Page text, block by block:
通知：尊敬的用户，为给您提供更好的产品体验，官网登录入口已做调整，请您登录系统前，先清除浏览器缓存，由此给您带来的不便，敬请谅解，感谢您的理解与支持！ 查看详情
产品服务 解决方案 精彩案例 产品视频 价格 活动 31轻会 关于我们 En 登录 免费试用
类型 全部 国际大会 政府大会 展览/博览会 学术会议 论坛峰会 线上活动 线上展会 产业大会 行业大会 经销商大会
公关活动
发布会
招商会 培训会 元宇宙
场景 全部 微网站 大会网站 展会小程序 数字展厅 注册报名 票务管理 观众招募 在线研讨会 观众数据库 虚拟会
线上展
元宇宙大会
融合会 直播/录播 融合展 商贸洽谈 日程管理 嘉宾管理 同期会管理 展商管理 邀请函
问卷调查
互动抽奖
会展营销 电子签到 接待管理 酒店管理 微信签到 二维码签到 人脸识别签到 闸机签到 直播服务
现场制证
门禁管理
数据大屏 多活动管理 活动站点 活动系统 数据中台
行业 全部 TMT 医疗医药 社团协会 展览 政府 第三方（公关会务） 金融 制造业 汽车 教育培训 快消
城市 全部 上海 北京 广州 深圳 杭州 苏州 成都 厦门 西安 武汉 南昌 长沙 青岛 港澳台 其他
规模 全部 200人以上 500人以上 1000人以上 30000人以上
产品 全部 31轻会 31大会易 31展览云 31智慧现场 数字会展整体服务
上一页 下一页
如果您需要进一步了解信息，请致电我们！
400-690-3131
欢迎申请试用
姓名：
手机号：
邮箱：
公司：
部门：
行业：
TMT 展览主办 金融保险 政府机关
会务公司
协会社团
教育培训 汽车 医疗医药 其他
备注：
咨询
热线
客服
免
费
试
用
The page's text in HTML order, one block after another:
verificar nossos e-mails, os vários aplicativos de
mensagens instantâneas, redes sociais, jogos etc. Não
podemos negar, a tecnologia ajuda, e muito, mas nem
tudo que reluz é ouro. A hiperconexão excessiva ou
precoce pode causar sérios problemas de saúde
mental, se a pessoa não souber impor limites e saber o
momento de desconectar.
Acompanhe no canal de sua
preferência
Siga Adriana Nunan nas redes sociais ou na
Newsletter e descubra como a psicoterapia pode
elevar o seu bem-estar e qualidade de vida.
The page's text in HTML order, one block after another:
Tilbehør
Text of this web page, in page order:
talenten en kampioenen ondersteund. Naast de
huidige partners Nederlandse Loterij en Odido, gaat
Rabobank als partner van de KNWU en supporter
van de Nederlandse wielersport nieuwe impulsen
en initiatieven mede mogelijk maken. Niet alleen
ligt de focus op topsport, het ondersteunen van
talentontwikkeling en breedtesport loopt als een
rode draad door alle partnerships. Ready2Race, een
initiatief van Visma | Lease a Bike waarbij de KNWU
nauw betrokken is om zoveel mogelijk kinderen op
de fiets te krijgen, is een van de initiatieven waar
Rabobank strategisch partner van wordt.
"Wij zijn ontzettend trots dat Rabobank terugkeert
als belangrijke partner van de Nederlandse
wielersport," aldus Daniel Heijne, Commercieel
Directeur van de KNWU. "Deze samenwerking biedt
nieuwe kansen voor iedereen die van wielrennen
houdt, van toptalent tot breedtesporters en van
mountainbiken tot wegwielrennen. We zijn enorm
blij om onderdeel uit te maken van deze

# # # #

### PROBLEM
Reply with exactly the lines above from the one that contains "de fiets te" through the final line of the material, and with nothing else.

### WORKED SOLUTION
de fiets te krijgen, is een van de initiatieven waar
Rabobank strategisch partner van wordt.
"Wij zijn ontzettend trots dat Rabobank terugkeert
als belangrijke partner van de Nederlandse
wielersport," aldus Daniel Heijne, Commercieel
Directeur van de KNWU. "Deze samenwerking biedt
nieuwe kansen voor iedereen die van wielrennen
houdt, van toptalent tot breedtesporters en van
mountainbiken tot wegwielrennen. We zijn enorm
blij om onderdeel uit te maken van deze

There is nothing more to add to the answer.